Effect of Angle of Attack on Flow Control using Traveling Waves

This study numerically investigates the effect of the angle of attack (AOA) on the aerodynamic performance (lift coefficient, C_L, and drag coefficient, C_D) of an airfoil under active flow control using low amplitude surface actuation in the form of backward (opposite to the airfoil's forward motion) traveling waves on the suction side of the airfoil. A NACA0018 airfoil with a low Reynolds number (Re = 50,000) is simulated using large eddy simulations (LES) curvilinear immersed boundary (CURVIB) method at different angles of attack (AOA = 0⁰ to 20⁰).

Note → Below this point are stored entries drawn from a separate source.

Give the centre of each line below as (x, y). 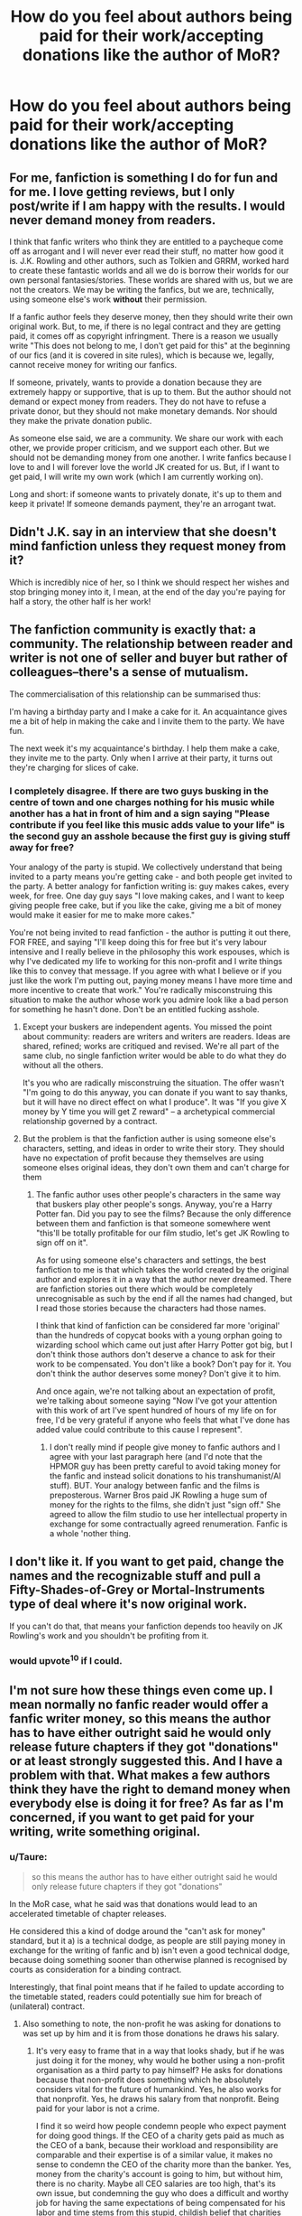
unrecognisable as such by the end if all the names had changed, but (164, 1298)
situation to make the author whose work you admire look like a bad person (149, 1000)
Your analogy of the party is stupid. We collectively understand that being (146, 867)
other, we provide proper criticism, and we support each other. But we (140, 448)
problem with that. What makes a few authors (140, 1775)
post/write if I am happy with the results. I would (147, 206)
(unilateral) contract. (47, 2006)
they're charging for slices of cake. (74, 767)
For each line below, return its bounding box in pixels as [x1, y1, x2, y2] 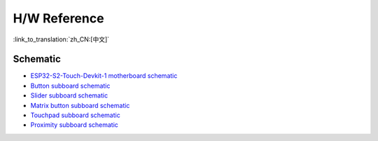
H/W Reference [13, 11, 104, 26]
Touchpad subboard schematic [30, 111, 120, 119]
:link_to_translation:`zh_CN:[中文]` [13, 35, 110, 43]
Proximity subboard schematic [30, 121, 119, 129]
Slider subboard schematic [30, 91, 108, 100]
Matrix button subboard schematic [30, 101, 130, 109]
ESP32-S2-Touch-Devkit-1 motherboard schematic [30, 72, 178, 80]
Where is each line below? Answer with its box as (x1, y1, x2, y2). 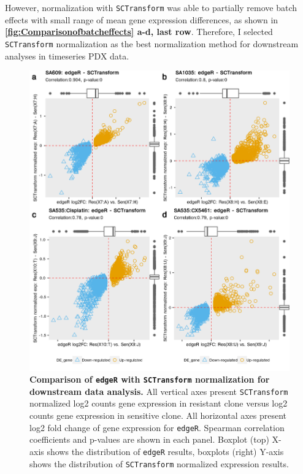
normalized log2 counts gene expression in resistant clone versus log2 (29, 397, 288, 410)
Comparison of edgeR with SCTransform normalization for (29, 373, 270, 386)
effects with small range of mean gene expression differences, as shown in (5, 13, 278, 26)
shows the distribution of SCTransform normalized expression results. (29, 457, 289, 470)
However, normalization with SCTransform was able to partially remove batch (5, 1, 297, 13)
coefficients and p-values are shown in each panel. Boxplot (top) (29, 433, 269, 446)
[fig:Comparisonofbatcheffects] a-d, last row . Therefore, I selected (5, 25, 273, 38)
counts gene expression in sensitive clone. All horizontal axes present (29, 409, 287, 422)
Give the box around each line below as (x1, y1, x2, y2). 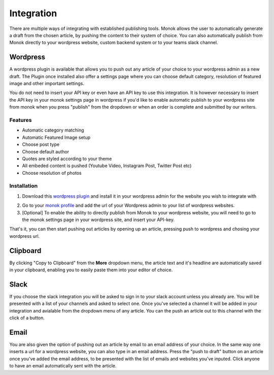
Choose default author (22, 148, 70, 154)
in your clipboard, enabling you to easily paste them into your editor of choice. (9, 267, 173, 273)
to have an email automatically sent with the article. (9, 363, 117, 369)
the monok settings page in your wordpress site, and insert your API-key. (22, 216, 175, 223)
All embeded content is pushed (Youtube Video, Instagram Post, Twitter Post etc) (22, 163, 192, 169)
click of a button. (9, 315, 45, 321)
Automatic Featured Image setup (22, 134, 91, 140)
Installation (9, 182, 38, 190)
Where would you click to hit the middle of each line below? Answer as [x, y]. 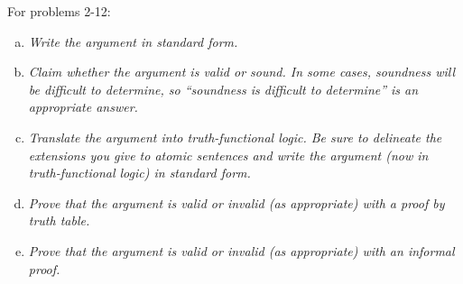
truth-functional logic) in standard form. [139, 173]
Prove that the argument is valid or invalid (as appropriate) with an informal [241, 250]
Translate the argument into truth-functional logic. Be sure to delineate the [235, 137]
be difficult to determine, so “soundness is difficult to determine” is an [223, 89]
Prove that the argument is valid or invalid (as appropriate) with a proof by [236, 202]
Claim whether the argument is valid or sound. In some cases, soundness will [242, 72]
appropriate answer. [83, 107]
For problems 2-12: [59, 11]
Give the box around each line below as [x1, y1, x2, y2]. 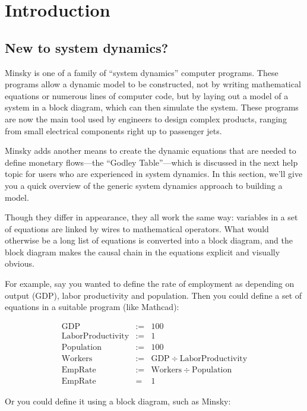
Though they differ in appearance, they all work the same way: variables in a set [5, 211, 298, 223]
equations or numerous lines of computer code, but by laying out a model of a [5, 89, 289, 102]
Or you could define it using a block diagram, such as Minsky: [5, 395, 231, 407]
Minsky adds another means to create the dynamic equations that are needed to [5, 144, 296, 157]
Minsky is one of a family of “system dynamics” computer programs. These [5, 66, 278, 78]
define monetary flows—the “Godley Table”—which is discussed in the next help [5, 156, 298, 168]
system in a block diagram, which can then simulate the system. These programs [5, 101, 299, 113]
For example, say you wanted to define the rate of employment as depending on [5, 277, 295, 290]
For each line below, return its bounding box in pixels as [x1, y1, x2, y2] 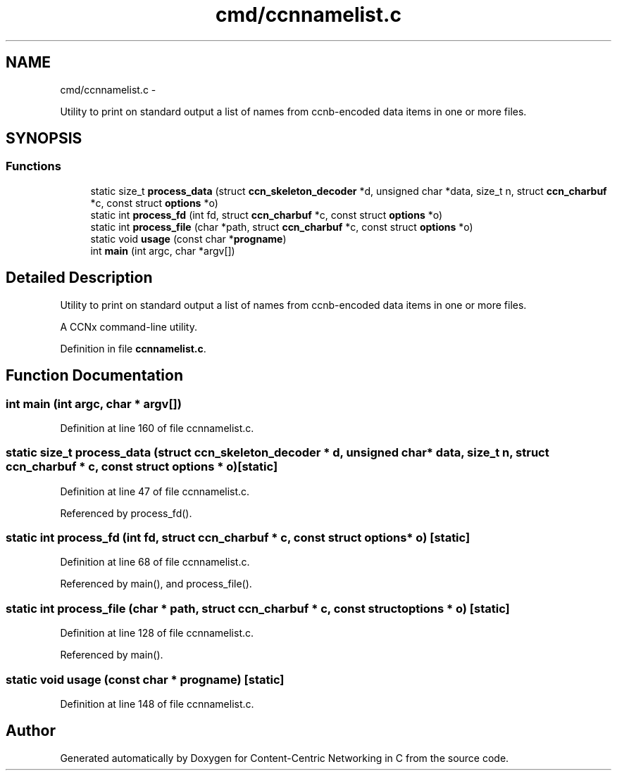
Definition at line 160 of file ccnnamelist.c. [60, 421, 254, 434]
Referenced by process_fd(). [60, 507, 192, 519]
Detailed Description [6, 269, 153, 287]
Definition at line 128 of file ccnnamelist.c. [60, 627, 254, 640]
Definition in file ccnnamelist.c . [60, 342, 206, 355]
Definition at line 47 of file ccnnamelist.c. [60, 485, 250, 497]
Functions [6, 159, 61, 174]
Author [6, 722, 56, 740]
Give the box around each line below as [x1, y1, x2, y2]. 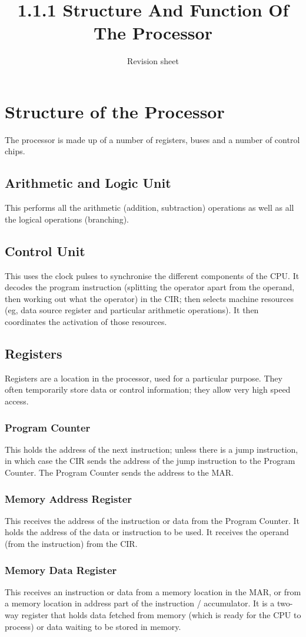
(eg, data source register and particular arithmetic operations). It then [5, 304, 259, 316]
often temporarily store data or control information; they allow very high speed [5, 383, 291, 396]
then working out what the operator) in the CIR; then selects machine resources [5, 292, 294, 304]
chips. [5, 145, 25, 157]
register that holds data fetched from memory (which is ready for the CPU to [21, 608, 301, 621]
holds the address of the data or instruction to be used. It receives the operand [5, 526, 289, 538]
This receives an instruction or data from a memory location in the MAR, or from [5, 585, 301, 598]
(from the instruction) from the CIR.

While our previous simulations indicated the effectiveness of backward traveling waves at pre-stall (AOA = 10⁰) and near stall angle of attack (AOA = 15⁰), the effectiveness of these waves at post-stall AOA (AOA = 20⁰) is not understood. The simulation of the baseline case at AOA = 20⁰ is performed first. Afterward, the role of the backward traveling waves with a low amplitude range of a* = 0.001 - 0.002 (a* = a/L; a: amplitude, L: chord length of the airfoil) and a reduced frequency range of f* = 4 - 16 (f* = fL/U; f: frequency, U: the freestream velocity) will be investigated at the post-stall angle of attack (AOA = 20⁰). This work is supported by National Science Foundation (NSF) grant CBET 1905355, and the computational resources are provided by High Performance Computing (HPRC) group at Texas A&M University.